1662                                                       
Jérôme de Nouveau comparaît en justice pour exaction sur les gages des maîtres de postes et sur des surtaxes injustifiées sur le port des lettres.

1668                                                       
François Michel Le Tellier, Marquis de Louvois est nommé surintendant général des courriers, postes et chevaux de louage. Pendant près de vingt ans, avec le dynamisme et la minutie qui le caractérise, il va profondément faire évoluer le service de la poste.
Déclaration du roi le 14 mai 1668 et arrêt de son conseil le 9 juillet 1668 portant règlement des privilèges des maîtres des postes.
Ordonnance du 15 juin 1668 exemptant du logement des troupes les maîtres des postes.
Les 27 et 29 novembre 1668, règlement fait par le roi pour le port des lettres et paquets tombant dans les villes de Lille, Tournai, et autres places de Flandres, venant tant des villes de France que autres villes des pays étrangers.

1669                                                       
Ordonnance du 30 août 1669 pour obliger tous les courriers extraordinaires étrangers de prendre des passeports de Sa Majesté ou du Grand Maître des courriers, ou des attestations des maîtres courriers.
Ordonnance du 15 septembre 1669 pour empêcher les communications postales entre la France, d'une part, et les possessions espagnoles en Flandres, Pays-Bas, Provinces unies de l'Allemagne, de l'autre.

1672                                                       
Par déclaration du 15 mars 1672, suppression des offices de maîtres des courriers français et étrangers, anciens, alternatifs, triennaux et quatriennaux, leur commis, intendants contrôleurs généraux des postes.
Création d'une Ferme générale des postes dirigée par une famille de financiers (Pajot-Rouillé) qui signe un bail de cinq ans renouvelable.

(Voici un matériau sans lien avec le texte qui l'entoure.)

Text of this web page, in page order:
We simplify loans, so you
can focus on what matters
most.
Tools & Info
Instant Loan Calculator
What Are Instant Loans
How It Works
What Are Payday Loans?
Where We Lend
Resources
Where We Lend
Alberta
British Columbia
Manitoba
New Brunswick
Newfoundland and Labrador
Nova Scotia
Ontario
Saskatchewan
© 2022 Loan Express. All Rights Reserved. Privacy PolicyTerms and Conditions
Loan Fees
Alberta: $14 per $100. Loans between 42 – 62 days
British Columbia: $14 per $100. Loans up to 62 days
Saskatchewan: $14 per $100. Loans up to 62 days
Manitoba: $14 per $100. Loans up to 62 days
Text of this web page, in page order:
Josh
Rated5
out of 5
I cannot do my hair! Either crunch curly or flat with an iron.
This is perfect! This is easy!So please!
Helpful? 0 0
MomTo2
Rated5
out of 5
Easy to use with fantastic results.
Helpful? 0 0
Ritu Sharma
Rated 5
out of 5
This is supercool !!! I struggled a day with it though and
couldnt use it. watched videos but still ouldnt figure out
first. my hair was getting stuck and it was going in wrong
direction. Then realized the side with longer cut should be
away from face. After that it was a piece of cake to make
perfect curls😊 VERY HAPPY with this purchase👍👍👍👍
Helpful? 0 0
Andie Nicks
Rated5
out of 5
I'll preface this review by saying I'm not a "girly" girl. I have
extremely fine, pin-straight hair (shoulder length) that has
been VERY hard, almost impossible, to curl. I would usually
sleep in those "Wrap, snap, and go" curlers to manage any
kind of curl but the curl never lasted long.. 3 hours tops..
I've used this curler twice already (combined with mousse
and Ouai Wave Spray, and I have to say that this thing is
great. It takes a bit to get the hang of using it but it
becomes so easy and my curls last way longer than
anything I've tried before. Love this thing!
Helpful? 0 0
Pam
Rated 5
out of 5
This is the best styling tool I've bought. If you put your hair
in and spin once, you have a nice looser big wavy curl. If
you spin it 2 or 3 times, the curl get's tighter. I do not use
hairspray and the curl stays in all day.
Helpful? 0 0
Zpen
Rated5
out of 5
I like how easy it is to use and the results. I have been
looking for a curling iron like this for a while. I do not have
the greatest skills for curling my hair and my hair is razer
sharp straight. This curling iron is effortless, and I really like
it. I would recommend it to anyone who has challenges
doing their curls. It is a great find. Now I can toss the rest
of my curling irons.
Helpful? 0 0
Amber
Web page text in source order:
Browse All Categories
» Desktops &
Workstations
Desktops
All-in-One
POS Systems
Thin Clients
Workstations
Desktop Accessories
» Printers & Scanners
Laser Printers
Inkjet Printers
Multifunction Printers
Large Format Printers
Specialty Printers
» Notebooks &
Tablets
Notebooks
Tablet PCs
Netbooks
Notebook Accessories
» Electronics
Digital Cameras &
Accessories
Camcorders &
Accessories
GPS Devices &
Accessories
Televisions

En échange des revenus de la poste, elle verse deux millions de livres au roi et rachète les charges des maîtres de courriers. C'est le début d'un véritable monopole postal. Lazare Patin signe le premier bail de cette ferme.

1673                                                       
Ordonnance du 3 décembre 1673 venant compléter le règlement de 1644, en ce qui concerne des villes non-citées dans ce dernier tarif.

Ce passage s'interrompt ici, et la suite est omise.